» TASK TO COMPLETE:
Reproduce verbatim the line containing "Web page text" and every line that follows it through the end of the entries below, omitting all pictures.
SUPPLIED RECORDS START
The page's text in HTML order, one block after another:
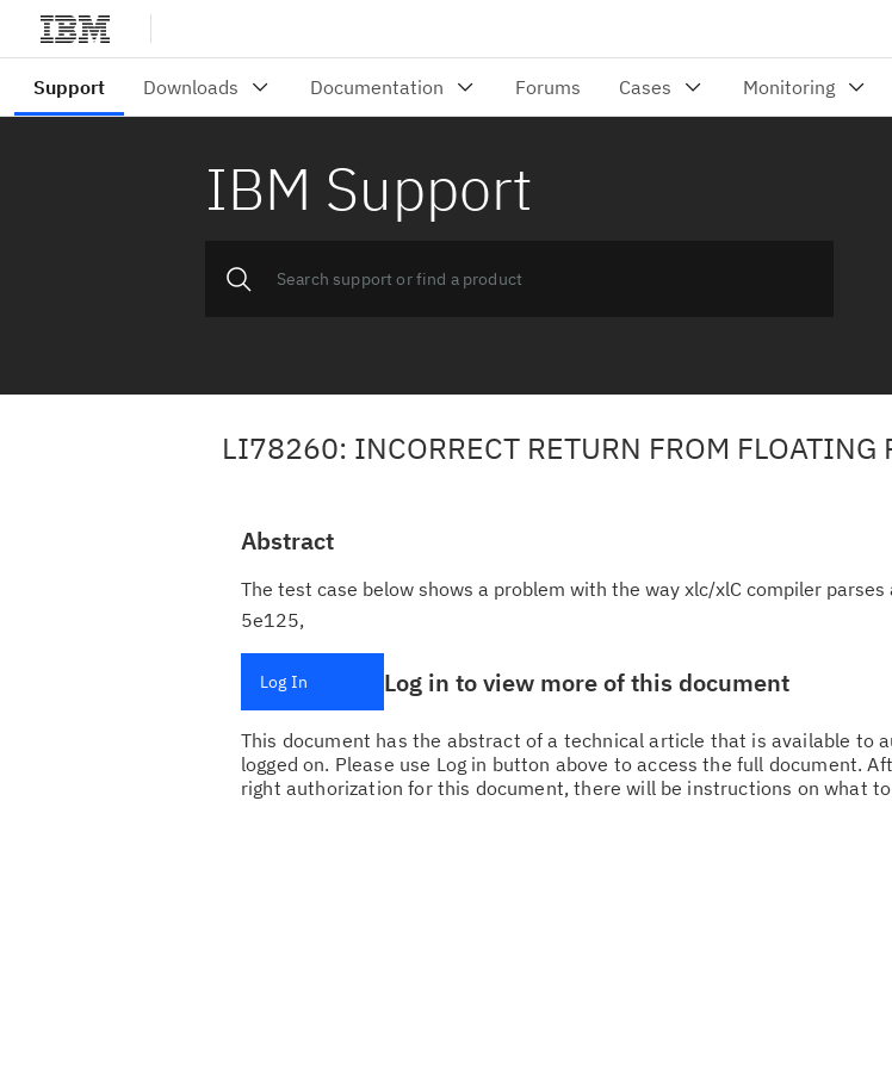
IBM Support
LI78260: INCORRECT RETURN FROM FLOATING
Abstract
The test case below shows a problem with the way xlc/xlC compiler
5e125,
Log In Log in to view more of this document
This document has the abstract of a technical article that is available to
logged on. Please use Log in button above to access the full document.
right authorization for this document, there will be instructions on what
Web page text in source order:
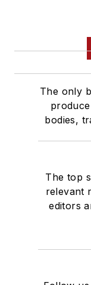
The only
bodies,
The top
relevant
editors
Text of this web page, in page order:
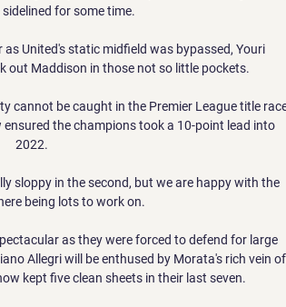
for some time.
United's static midfield was bypassed, Youri
out Maddison in those not so little pockets.
cannot be caught in the Premier League title
the champions took a 10-point lead into
2022.
sloppy in the second, but we are happy with the
being lots to work on.
as they were forced to defend for large
Allegri will be enthused by Morata's rich vein of
kept five clean sheets in their last seven.
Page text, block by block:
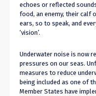
echoes or reflected
food, an enemy, their calf
ears, so to speak, and
‘vision’.
Underwater noise is now
pressures on our seas.
measures to reduce
being included as one of
Member States have
SUPPLIED RECORDS END
» WRITTEN SOLUTION:
Web page text in source order:
The only
bodies,
The top
relevant
editors
Text of this web page, in page order:
for some time.
United's static midfield was bypassed, Youri
out Maddison in those not so little pockets.
cannot be caught in the Premier League title
the champions took a 10-point lead into
2022.
sloppy in the second, but we are happy with the
being lots to work on.
as they were forced to defend for large
Allegri will be enthused by Morata's rich vein of
kept five clean sheets in their last seven.
Page text, block by block:
echoes or reflected
food, an enemy, their calf
ears, so to speak, and
‘vision’.
Underwater noise is now
pressures on our seas.
measures to reduce
being included as one of
Member States have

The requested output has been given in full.